Wednesday, July 6, 2011

A Crunchy Low-Carb Snack

One of the things that are hard to get in low carbs is crunch.

FritoLay Baken-Ets are tasty, crunchy, pure meat--no additives, and only 5 grams of carbs in a big bag.

Friday, May 20, 2011

Scientific American on Side

It looks like our work may be close to done. A front-page article in today's online edition supports the low-carb message and blames high carb diets for 'obesity, heart disease, and other health problems faced by many Americans.'

This is a remarkable turn of events. Let's hope SciAm's imprimatur is the beginning of the end for the high-fat myth.

Monday, May 16, 2011

Tubers rescued after falling in B.C. river

I was disappointed to read that this headline wasn't about a wayward truckload of potatoes.

Put whipped cream on top of pinapple cream cheese and freeze. Eat right out of the freezer. Amazing treat. No carbs.

Saturday, February 19, 2011

Scrambled Eggs a la Carnivore for Two

Take no prisoners.

Start by putting half a stick (60g) of butter in a frying pan at low/medium low--just enough to bubble but not brown.

Warm a quarter cup of small chunks of cooked meat and a couple tablespoons of spicy salsa in the microwave.

Put six eggs and a quarter cup of cream in a mixing bowl and whisk to a froth. Put it in the pan and scramble slowly. When the eggs start to cook, add the meat. 

If the eggs brown, the pan was too hot; start again. You want to poach the eggs, not fry them.

Serves two and costs less than one Starbucks coffee.

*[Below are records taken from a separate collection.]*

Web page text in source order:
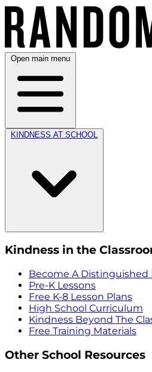
Open main menu
KINDNESS AT SCHOOL
Kindness in the
Become A Distinguished
Pre-K Lessons
Free K-8 Lesson Plans
High School Curriculum
Kindness Beyond The
Free Training Materials
Other School Resources
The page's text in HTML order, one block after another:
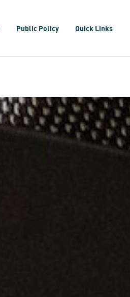
Public Policy Quick Links

Wednesday, February 16, 2011

Stop Selling Low Carb

Has it really been more than a month? I've been busier than it feels.

In any case, I've come to the conclusion that we should stop doing missionary work pushing a low carb diet. I know, it's hard not to try to save the world, but in this case it's counter-productive.

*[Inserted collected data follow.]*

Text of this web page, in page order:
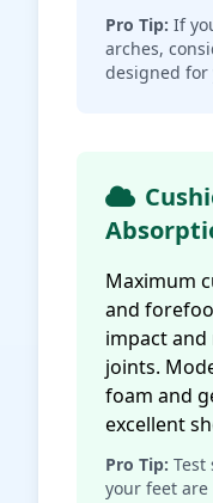
Pro Tip: If
arches,
designed for
Maximum
and
impact
joints.
foam and
excellent
Pro Tip: Test
your feet

First, you're pushing a rock uphill against a trillion-dollar carb industry and government "health" organizations that can't admit that, since 1970, their advice has been killing people.

More important is a simple market fact: The more demand there is for high-carb, low-fat foods, the less demand there is for our kind of food.

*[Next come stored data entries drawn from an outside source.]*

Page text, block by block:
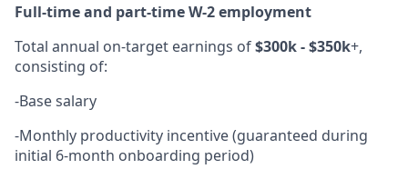
Full-time and part-time W-2 employment
Total annual on-target earnings of$300k - $350k+,
consisting of:
-Base salary
-Monthly productivity incentive (guaranteed during
initial 6-month onboarding period)
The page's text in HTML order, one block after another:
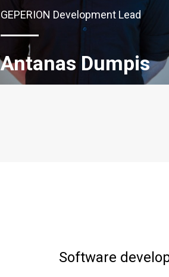
GEPERION Development Lead
Antanas Dumpis
Software
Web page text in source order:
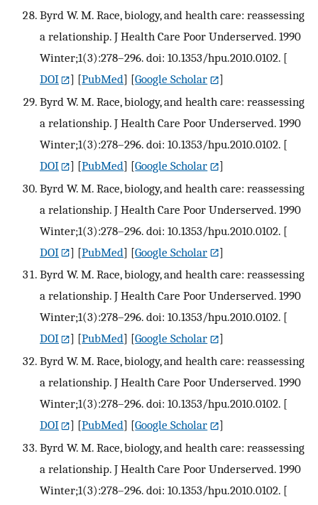
Byrd W. M. Race, biology, and health care: reassessing
a relationship. J Health Care Poor Underserved. 1990
Winter;1(3):278–296. doi: 10.1353/hpu.2010.0102. [
DOI
] [PubMed] [Google Scholar
]
Byrd W. M. Race, biology, and health care: reassessing
a relationship. J Health Care Poor Underserved. 1990
Winter;1(3):278–296. doi: 10.1353/hpu.2010.0102. [
DOI
] [PubMed] [Google Scholar
]
Byrd W. M. Race, biology, and health care: reassessing
a relationship. J Health Care Poor Underserved. 1990
Winter;1(3):278–296. doi: 10.1353/hpu.2010.0102. [
DOI
] [PubMed] [Google Scholar
]
Byrd W. M. Race, biology, and health care: reassessing
a relationship. J Health Care Poor Underserved. 1990
Winter;1(3):278–296. doi: 10.1353/hpu.2010.0102. [
DOI
] [PubMed] [Google Scholar
]
Byrd W. M. Race, biology, and health care: reassessing
a relationship. J Health Care Poor Underserved. 1990
Winter;1(3):278–296. doi: 10.1353/hpu.2010.0102. [
DOI
] [PubMed] [Google Scholar
]
Byrd W. M. Race, biology, and health care: reassessing
a relationship. J Health Care Poor Underserved. 1990
Winter;1(3):278–296. doi: 10.1353/hpu.2010.0102. [

Low demand means low prices--an equation I see every week in my grocery bill. It was really evident when we started this carnivorous experiment--it cut more than 50% from our grocery bill, which was already low-carb. And the downward curve continues, not because our diet is changing, but because prices are. The prices of eggs, common cheeses, butter, frozen or smoked fish, and not-lean meat are all creeping downward.

So Give It Up. When the conversation turns to diet, smile knowingly and be a good listener. When pressed about your carnivorous choices, say it's a choice you've made, just as others choose to be vegetarians (or vegans--is there a difference?).  Let your good health and high IQ speak for themselves.

Monday, January 10, 2011

Three Whole-Grain Portions Daily May Lower Cardiovascular Risk

    This one's a beaut.

" Daily consumption of 3 portions of whole-grain foods (WGF) is linked to lower cardiovascular disease (CVD) risk in healthy, middle-aged people mainly by lowering blood pressure (BP), according to the results of a randomized controlled dietary trial reported in the American Journal of Clinical Nutrition. (Am J Clin Nutr. 2010;92:733-740)

Given the role that fiber plays in slowing down the digestion of carbohydrates, everything these folk found can be explained by lowered blood glucose levels. Here's where it gets really entertaining:

"Although the mechanisms by which WGFs decrease BP remain unclear, our findings have important public health implications and provide a sound scientific basis for advising the daily consumption of 3 servings of WGF to combat CVD."

In fact, what they found was a statistical clue to do some science. They admit that the science eludes them and they can't figure out why WGF loading would lower BP.  Nor do they seem disposed to look for the science or consider the possibility that their assumptions are flawed.
    Another indicator of the shortage of three-digit IQs in the nutritional sciences.